Request for Additional Information (RAI) 3.3.2.2.6-2 Background/Issue:

The Generic Aging Lessons Learned (GALL) report recognizes the possibility of the existence of aging effects in the Boral used in the spent fuel storage racks and the need for having a plant specific aging management program. However, the applicant has indicated in the KPS submittal that degradation of the Boral is insignificant and no aging management program is required. The applicant provided several justifications for not having management program. In order to determine if aging management is required the staff requires the following additional information:

Request:

  • It is unclear to the staff which Holtec and industry testing is referenced in section 3.3.2.2.5 of the submittal. Please describe the testing performed and how that relates to a Boral period of performance of over thirty years. Also please provide a copy of the reference/report.
  • The staff requests the applicant to provide the installation date of the Boral currently in the spent fuel pool. In addition, to demonstrate that Boral integrity has been maintained, the

staff requests the applicant to provide the test results for the coupons, including areal density measurements.

  • Please provide the following specifications of the Boral panels in the spent fuel pool racks:

o Geometry of the Boral panels o Areal density of boron

  • Please describe how the neutron-absorbing capacity will be monitored. Please include a description of the parameters, calculations, and acceptance criteria.

Request for Additional Information (RAI) 3.3.2.2.6-3 Request:

  • In the submittal, it is unclear whether a surveillance program will still be used in the period of extended operation. Please confirm the existence of a surveillance program in period of extended operation. If a surveillance program will be in use please address the following:

o Please confirm that KPS has sufficient Boral coupon samples to maintain the sampling frequency through the period of extended operation.

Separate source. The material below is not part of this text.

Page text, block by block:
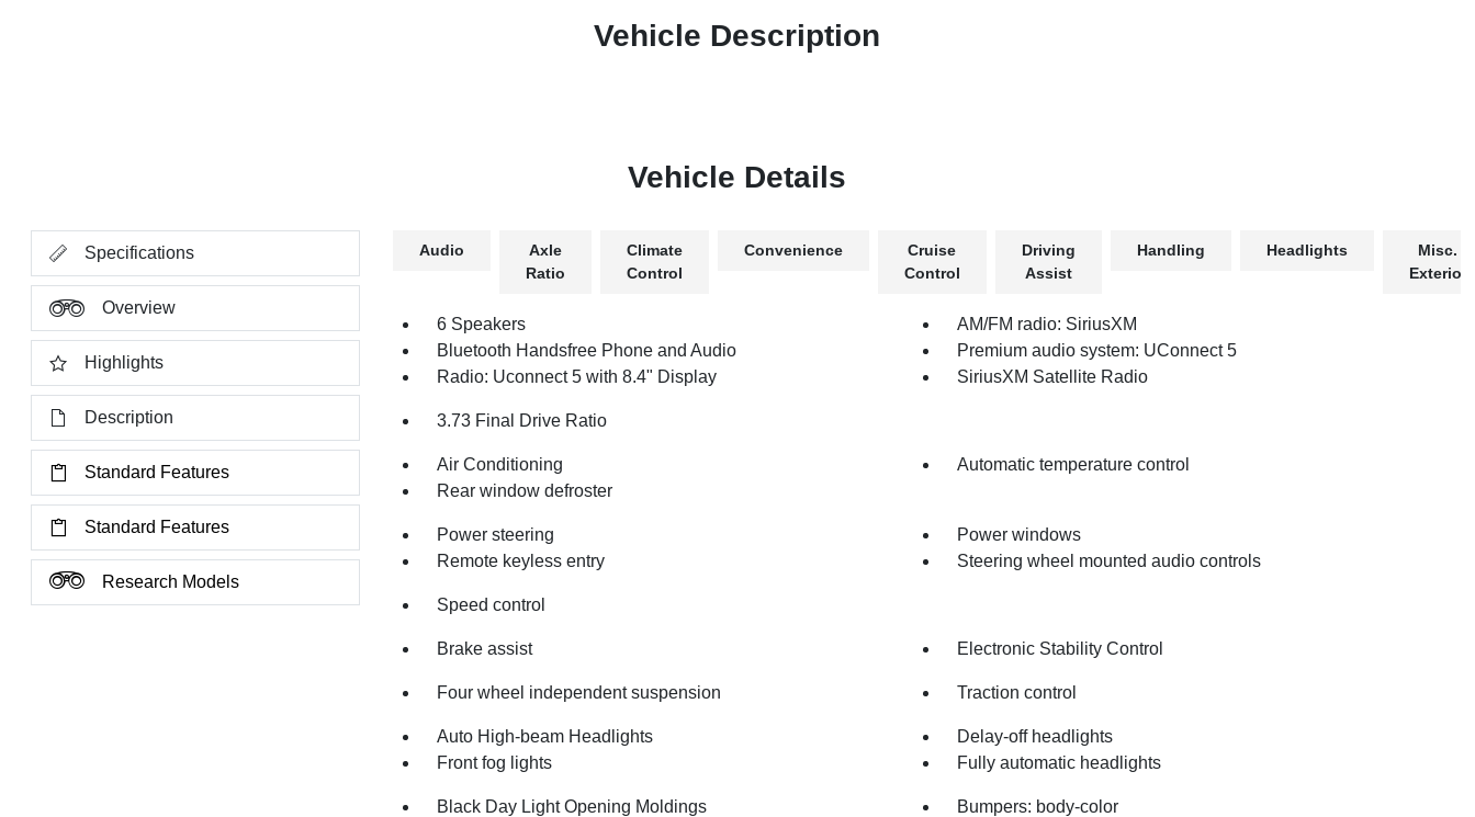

o Please provide a detailed description of the Boral coupons and the tests performed on them during their examination:

What was the location of coupons relative to the spent fuel racks?

How were the coupons mounted and were they fully exposed to the spent fuel pool water?

What specific testing procedures were used for determining Boral-10 areal density, verifying surface corrosion (if any) and examining for blister formation?

After removal from the pool for inspection were the coupons inserted back at the same locations in the pool?

o What are the acceptance criteria for these results?

o Please discuss the correlation between measurements of the physical properties of Boral coupons and the integrity of the Boral panels in the storage racks.

o What was the subcritical margin used in the criticality analysis? In order to prevent excess degradation, the potential degradation should be accounted for in the subcritical margin. How is the potential degradation during the time in between surveillance periods accounted for in the subcritical margin?

o Please describe the corrective actions that will be implemented if coupon test results are not acceptable.

o Discuss the schedule for coupon removal and testing during period of extended operation to demonstrate continued Boral performance.

  • In September 2003, inspection of Boral test coupons at Seabrook Nuclear Station revealed bulging and blistering of the aluminum cladding. Please discuss the impact, if any, that this event is considered to have on the Boral surveillance program at KPS. Industry experience has indicated that during long-term exposure such blisters may form. Since formation of blisters may affect the efficiency of the Boral panels to attenuate neutrons (through flux trap formation) and may cause deformation of the fuel cells, the applicant should explain why in its plant blistering will not be a safety concern.
  • Please discuss any other industry operating experience of Boral, and discuss how that experience is applicable to KPS and any potential safety concerns identified in the boron carbide operating experience.